The temple is a series of easily navigable halls and courtyards, each with their own different Buddhas. Everywhere you turn the sweet smell of incense fills the senses and lends an extra layer to the experience not found at inactive temples around Beijing. The temple is bustling with enough worshipers to really make you get into the spirit of the temple and peek your curiosity about a religion most of the world doesn't get to experience.
The first hall, the Yong He Gate Hall is guarded by the most spectacular pair of guardian lions I have ever seen in my three months while traveling around China, the details are incredible. Following tradition, the male lion guards the right side of the doorway, standing on a ball to symbolize the unity of heaven and earth, while the female lion stands on a cub to represent the cycle of life. The gate has a tablet marking the doorway with inscriptions in four different languages: Manchurian, Han, Tibetan and Mongolian. The Han characters are alleged to be written by the hand of Emperor Qian Long himself. This marks the central entrance which was traditionally for Emperors only. Inside, visitors to the temple will see a Maitreya Buddha sandwiched between two sandalwood pagodas.
The Hall of Harmony and Peace is the main structure within Yong He Gong.
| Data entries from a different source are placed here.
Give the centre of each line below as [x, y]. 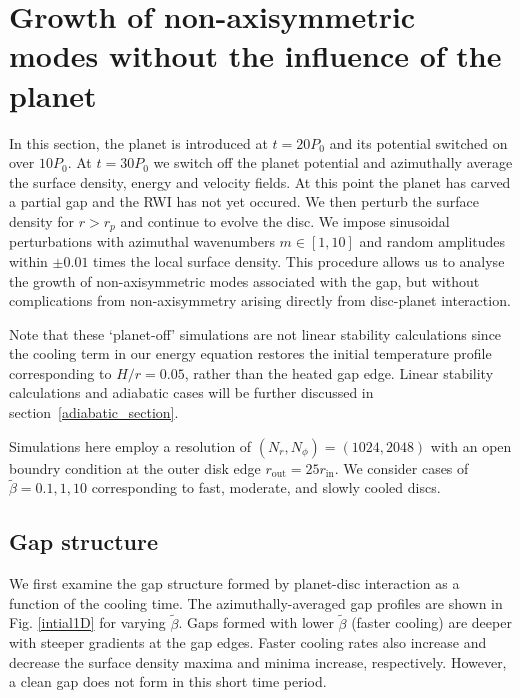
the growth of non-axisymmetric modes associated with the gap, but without [244, 280]
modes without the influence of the [255, 55]
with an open [471, 445]
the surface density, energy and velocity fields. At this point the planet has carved [260, 181]
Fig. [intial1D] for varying [87, 622]
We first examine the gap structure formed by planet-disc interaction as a [234, 583]
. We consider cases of [401, 467]
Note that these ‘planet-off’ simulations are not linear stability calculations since [255, 333]
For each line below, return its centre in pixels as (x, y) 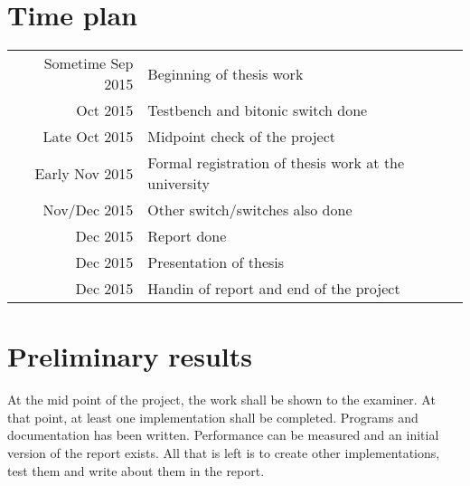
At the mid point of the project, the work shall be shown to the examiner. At (221, 400)
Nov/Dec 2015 (88, 210)
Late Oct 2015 (88, 137)
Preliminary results (130, 356)
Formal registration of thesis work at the (276, 163)
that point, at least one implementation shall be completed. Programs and (213, 417)
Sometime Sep (89, 63)
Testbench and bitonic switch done (258, 110)
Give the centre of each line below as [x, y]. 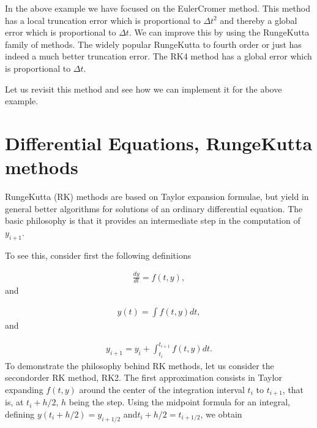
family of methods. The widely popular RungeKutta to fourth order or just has [153, 44]
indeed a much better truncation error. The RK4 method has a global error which [158, 56]
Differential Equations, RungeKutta [159, 143]
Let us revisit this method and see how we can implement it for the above [144, 89]
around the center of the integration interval [162, 389]
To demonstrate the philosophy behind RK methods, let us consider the [140, 365]
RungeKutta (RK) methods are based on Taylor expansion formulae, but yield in [157, 197]
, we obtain [221, 414]
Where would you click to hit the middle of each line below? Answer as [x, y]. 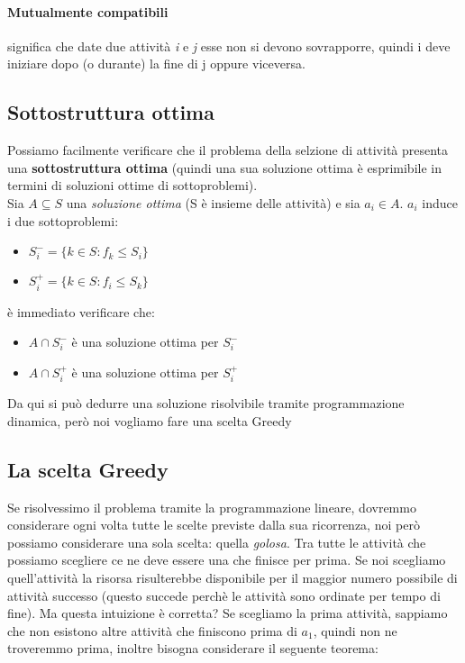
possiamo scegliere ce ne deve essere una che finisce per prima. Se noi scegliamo [227, 560]
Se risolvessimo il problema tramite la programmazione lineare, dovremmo [212, 507]
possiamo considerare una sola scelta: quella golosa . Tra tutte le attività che [217, 542]
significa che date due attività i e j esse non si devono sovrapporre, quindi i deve [229, 45]
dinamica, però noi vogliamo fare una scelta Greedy [150, 420]
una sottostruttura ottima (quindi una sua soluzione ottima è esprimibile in [224, 167]
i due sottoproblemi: [63, 220]
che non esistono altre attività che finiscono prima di [152, 630]

Three massive Buddhas, adorned with blue hair, represent the three ages: Kasyapa Buddha (representing the past), Gautama Buddha (representing the here and now), and Maitreya Buddha (representing the future) [right to left respectively]. The sides of this hall are lined with 18 Arhats, which are considered to be the disciples of Sakyamuni who helped to diffuse Buddhism.
The Hall of Everlasting Protection was once Emperor Yong Zheng's living quarters as a prince and the final resting place of his coffin after his death. Currently this is home to a statue of Bhaisajya Guru, the healing Buddha.
The Hall of the Wheel of Law is the worshiping place of Tsong-Ka-Pa, the founder of the Yellow Hat school of Buddhism (Geluk Buddhism). This place is reserved for reading sculptures and conducting religious ceremonies. The thrones that accompany the Buddha are reserved for the teachings of the Dalai Lamas when they visit the temple. This is the hall that struck me as one of the most dramatic in decor; every inch is covered in elaborate pattern and luxurious fabrics. There are even beautiful chandelier type decorations hanging from the ceiling made of a variety of fabrics.
The Wanfu Pavilion (Tower of ten thousand happiness) is the "piece de resistance" of Yong He Gong and should be the last thing a visitor goes to within the temple walls. Inside, a massive 18 meter (60 feet) statue of the Maitreya Buddha (or Future Buddha) stands erect in the Tibetan style. To give readers an idea of his size, each toe is the same size as a bedroom pillow!
To the side of the Wanfu Pavilion is a collection of religious artifacts, relics and statuettes. Be sure to visit this hall before the Wanfu Pavilion or it will only be a letdown, though after a climax like the previous hall, anything else would only be a letdown anyway.
While exploring the five main halls of Yong He Gong and the many courtyards, one of the most important things to remember is that this is an active place of worship. The repainting of old patterns that usually come across as cheesy appear to be regular maintenance by faithful followers and take the "touristy aspect" away from the temple. Being able to become part of the story and witness it first hand is such a valuable insight into a culture that just observing the skeleton of what remains in most inactive temples cannot offer.
Admission to Yong He Gong is 25RMB and the temple is open daily from 9am-4pm.